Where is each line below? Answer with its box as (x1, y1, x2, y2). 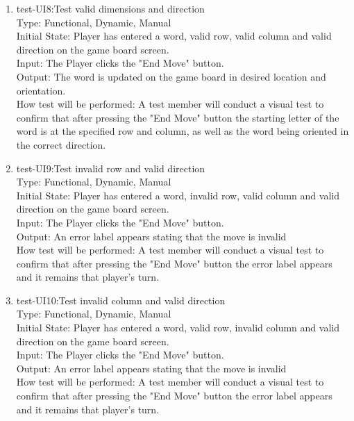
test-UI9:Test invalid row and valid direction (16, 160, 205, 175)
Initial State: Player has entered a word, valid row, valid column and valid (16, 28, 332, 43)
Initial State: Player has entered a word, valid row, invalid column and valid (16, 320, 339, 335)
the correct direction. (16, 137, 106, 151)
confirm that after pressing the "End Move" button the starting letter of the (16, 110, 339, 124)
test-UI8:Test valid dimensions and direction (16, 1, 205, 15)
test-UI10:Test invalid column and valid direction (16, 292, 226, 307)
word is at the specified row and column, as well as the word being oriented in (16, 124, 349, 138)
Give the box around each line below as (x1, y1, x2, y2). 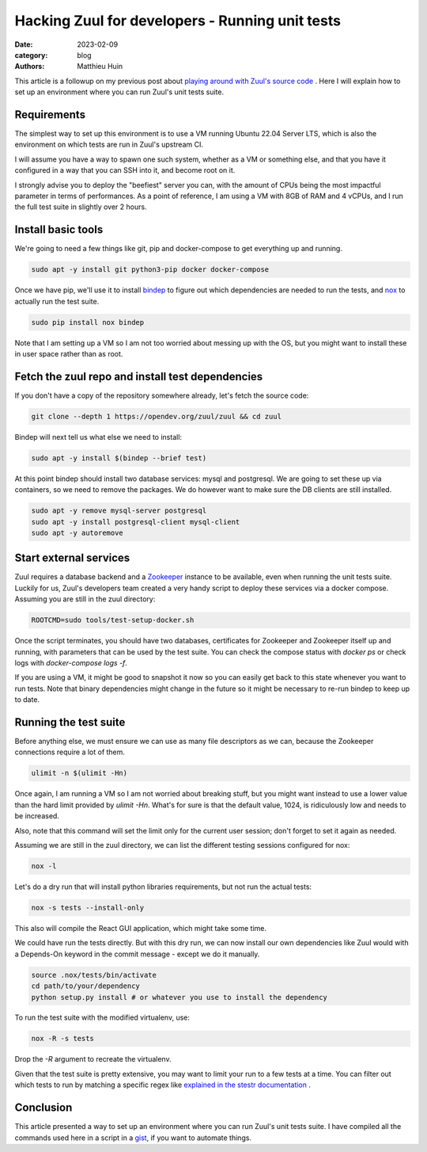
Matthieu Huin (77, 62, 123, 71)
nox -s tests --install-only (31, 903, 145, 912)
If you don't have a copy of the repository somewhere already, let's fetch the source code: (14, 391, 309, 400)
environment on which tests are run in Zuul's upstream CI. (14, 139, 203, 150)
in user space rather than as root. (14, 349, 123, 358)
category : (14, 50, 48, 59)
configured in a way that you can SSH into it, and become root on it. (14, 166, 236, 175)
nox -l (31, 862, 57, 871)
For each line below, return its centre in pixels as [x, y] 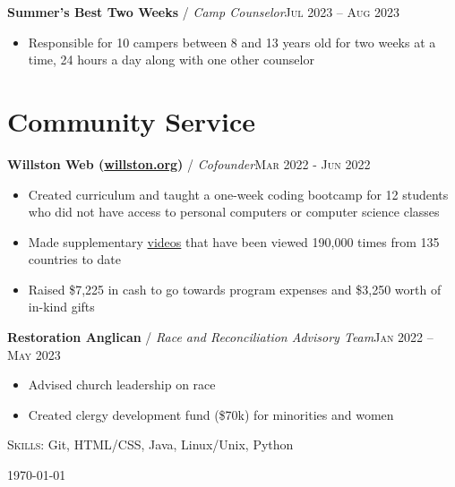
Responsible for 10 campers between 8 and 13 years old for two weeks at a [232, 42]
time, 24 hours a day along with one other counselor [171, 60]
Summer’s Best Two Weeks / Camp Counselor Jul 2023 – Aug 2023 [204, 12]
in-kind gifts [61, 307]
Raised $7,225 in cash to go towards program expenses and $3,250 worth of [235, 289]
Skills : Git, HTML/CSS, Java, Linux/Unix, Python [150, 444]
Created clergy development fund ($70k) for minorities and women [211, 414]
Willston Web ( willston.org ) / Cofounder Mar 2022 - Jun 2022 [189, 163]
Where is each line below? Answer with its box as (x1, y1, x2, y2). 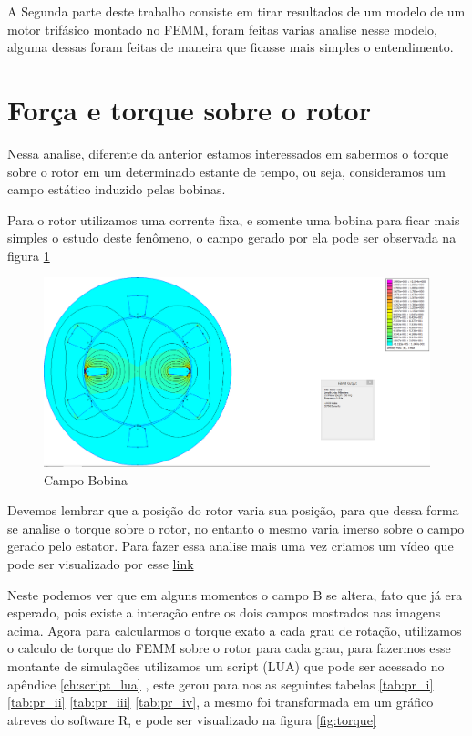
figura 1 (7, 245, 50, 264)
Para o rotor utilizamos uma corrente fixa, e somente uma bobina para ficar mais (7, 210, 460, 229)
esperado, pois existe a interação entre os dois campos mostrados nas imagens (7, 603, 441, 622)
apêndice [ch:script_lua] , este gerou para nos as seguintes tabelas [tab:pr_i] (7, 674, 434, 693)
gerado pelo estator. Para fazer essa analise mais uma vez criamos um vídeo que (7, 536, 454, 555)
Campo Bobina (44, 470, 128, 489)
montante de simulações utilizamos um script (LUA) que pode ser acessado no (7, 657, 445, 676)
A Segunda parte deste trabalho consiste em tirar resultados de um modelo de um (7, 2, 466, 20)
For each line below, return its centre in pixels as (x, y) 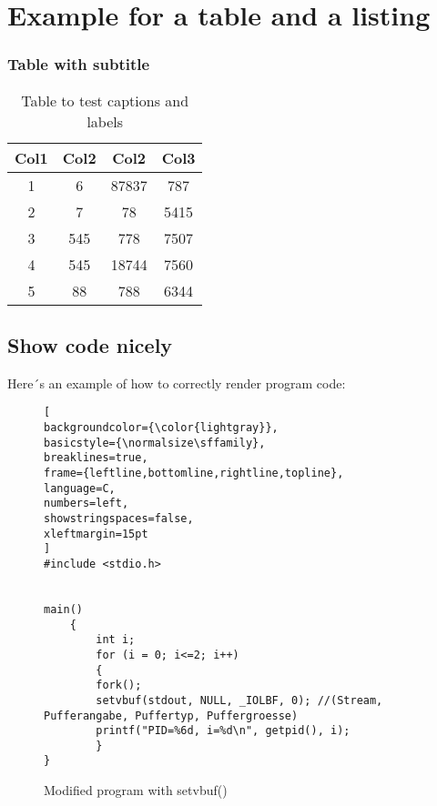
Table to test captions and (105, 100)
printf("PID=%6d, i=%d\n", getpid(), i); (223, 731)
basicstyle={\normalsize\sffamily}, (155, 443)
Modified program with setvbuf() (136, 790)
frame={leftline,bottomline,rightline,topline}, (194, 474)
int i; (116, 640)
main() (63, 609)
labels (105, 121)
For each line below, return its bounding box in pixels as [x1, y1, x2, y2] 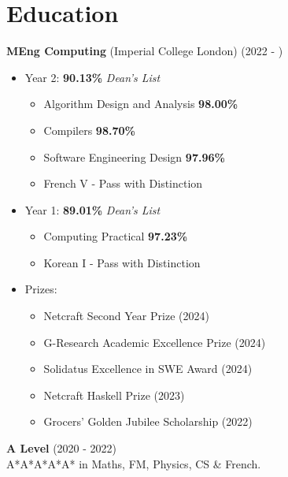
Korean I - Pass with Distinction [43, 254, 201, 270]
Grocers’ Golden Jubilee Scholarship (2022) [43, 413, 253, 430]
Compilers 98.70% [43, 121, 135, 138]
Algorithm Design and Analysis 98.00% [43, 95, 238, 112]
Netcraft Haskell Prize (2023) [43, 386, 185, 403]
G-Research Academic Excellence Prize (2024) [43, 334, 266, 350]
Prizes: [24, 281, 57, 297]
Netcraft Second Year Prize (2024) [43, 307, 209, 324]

☆ ☆ ☆ ☆

▸ Exercise instructions
From the records above, copy exactly the lines starting at the one with "nox -s tests" and ending at the one with "pixels as [x, y]", and no others. Pictures stay out.

▸ Written response
nox -s tests --install-only (31, 903, 145, 912)
If you don't have a copy of the repository somewhere already, let's fetch the source code: (14, 391, 309, 400)
environment on which tests are run in Zuul's upstream CI. (14, 139, 203, 150)
in user space rather than as root. (14, 349, 123, 358)
category : (14, 50, 48, 59)
configured in a way that you can SSH into it, and become root on it. (14, 166, 236, 175)
nox -l (31, 862, 57, 871)
For each line below, return its centre in pixels as [x, y] 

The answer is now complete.